**TASK TO COMPLETE**: The lines below, from the one holding "Available Actions [34, 49]" through the one holding "为， C 、 h 、 i 、 n", are to be restated word for word, with all images left out.
****
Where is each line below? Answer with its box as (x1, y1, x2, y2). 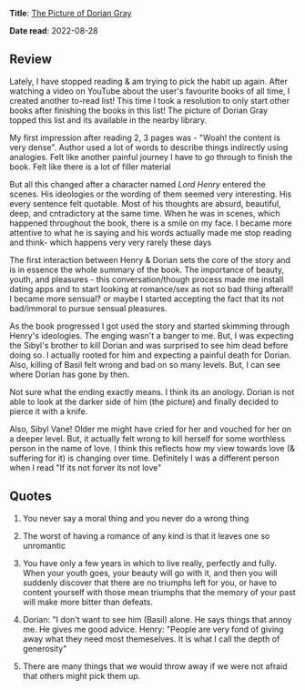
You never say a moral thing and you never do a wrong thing (22, 512, 249, 523)
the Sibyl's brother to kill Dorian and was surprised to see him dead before (9, 340, 289, 350)
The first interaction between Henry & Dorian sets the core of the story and (9, 254, 291, 265)
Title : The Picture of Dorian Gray (9, 8, 132, 18)
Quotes (9, 489, 53, 504)
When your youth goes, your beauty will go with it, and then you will (22, 567, 278, 578)
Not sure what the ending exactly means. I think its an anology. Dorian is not (9, 386, 295, 397)
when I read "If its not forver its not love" (9, 462, 162, 472)
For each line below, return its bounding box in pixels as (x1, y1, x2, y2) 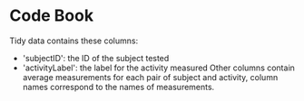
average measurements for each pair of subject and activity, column (22, 71, 279, 82)
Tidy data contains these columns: (9, 35, 139, 46)
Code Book (9, 5, 93, 26)
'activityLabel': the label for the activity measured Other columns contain (22, 62, 295, 73)
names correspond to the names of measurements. (22, 81, 215, 92)
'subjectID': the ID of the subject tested (22, 52, 170, 63)
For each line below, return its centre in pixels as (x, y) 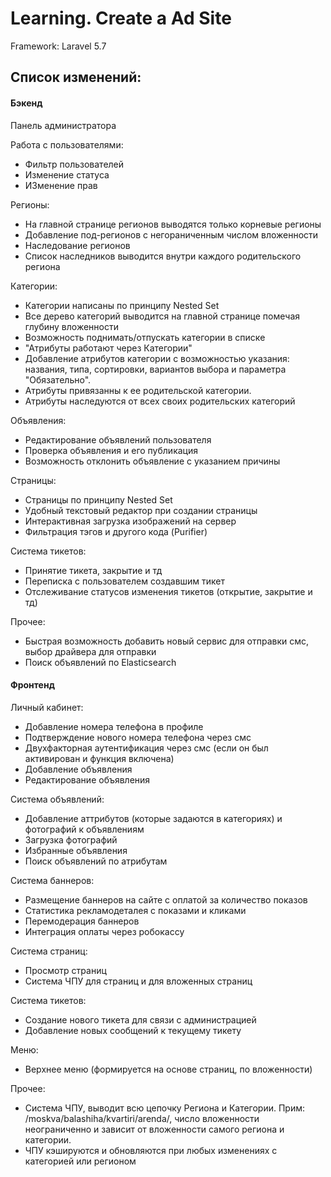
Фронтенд (32, 685)
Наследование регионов (77, 245)
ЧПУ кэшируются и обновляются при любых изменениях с (151, 1150)
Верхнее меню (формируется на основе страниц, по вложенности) (168, 1069)
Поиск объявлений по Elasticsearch (100, 662)
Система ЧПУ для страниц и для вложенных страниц (138, 981)
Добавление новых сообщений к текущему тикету (133, 1030)
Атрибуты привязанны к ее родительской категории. (138, 390)
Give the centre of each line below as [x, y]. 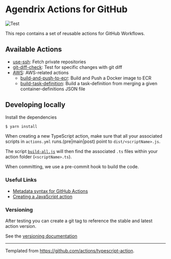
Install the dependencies [31, 117]
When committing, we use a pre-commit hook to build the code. [72, 167]
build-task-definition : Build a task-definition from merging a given [89, 83]
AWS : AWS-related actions [40, 72]
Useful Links [21, 180]
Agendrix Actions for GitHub [66, 9]
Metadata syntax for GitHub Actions [50, 191]
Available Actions [34, 49]
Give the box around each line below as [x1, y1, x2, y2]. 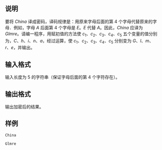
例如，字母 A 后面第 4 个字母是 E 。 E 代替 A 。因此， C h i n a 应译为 [13, 24, 143, 30]
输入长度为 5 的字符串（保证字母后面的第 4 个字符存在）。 [5, 74, 121, 80]
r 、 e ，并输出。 [5, 44, 35, 50]
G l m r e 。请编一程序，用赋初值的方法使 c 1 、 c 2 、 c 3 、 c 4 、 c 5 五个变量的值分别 [5, 31, 158, 38]
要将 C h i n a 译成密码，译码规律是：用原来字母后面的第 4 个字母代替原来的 [5, 19, 153, 24]
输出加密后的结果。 [5, 104, 44, 110]
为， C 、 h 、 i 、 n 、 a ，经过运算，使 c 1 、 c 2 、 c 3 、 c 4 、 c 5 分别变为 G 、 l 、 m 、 [5, 38, 154, 45]
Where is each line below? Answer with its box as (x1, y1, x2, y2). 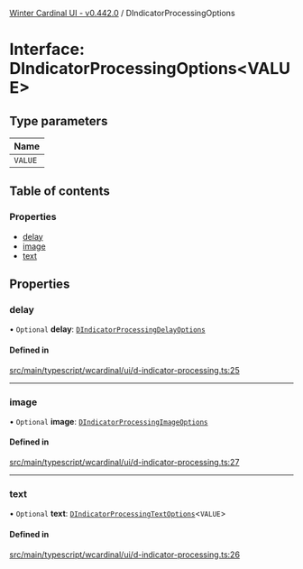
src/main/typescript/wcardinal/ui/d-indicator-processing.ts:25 (9, 364, 241, 375)
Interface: (9, 40, 86, 60)
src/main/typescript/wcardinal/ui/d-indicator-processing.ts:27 (9, 457, 240, 468)
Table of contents (9, 184, 110, 199)
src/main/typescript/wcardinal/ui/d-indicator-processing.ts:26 (9, 549, 241, 560)
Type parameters (9, 113, 108, 129)
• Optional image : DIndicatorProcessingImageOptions (9, 416, 208, 427)
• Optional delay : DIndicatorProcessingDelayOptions (9, 324, 206, 335)
****
**YOUR SOLUTION**:
Available Actions [34, 49]
Give the box around each line below as [x1, y1, x2, y2]. 
例如，字母 A 后面第 4 个字母是 E 。 E 代替 A 。因此， C h i n a 应译为 [13, 24, 143, 30]
输入长度为 5 的字符串（保证字母后面的第 4 个字符存在）。 [5, 74, 121, 80]
r 、 e ，并输出。 [5, 44, 35, 50]
G l m r e 。请编一程序，用赋初值的方法使 c 1 、 c 2 、 c 3 、 c 4 、 c 5 五个变量的值分别 [5, 31, 158, 38]
要将 C h i n a 译成密码，译码规律是：用原来字母后面的第 4 个字母代替原来的 [5, 19, 153, 24]
输出加密后的结果。 [5, 104, 44, 110]
为， C 、 h 、 i 、 n 、 a ，经过运算，使 c 1 、 c 2 、 c 3 、 c 4 、 c 5 分别变为 G 、 l 、 m 、 [5, 38, 154, 45]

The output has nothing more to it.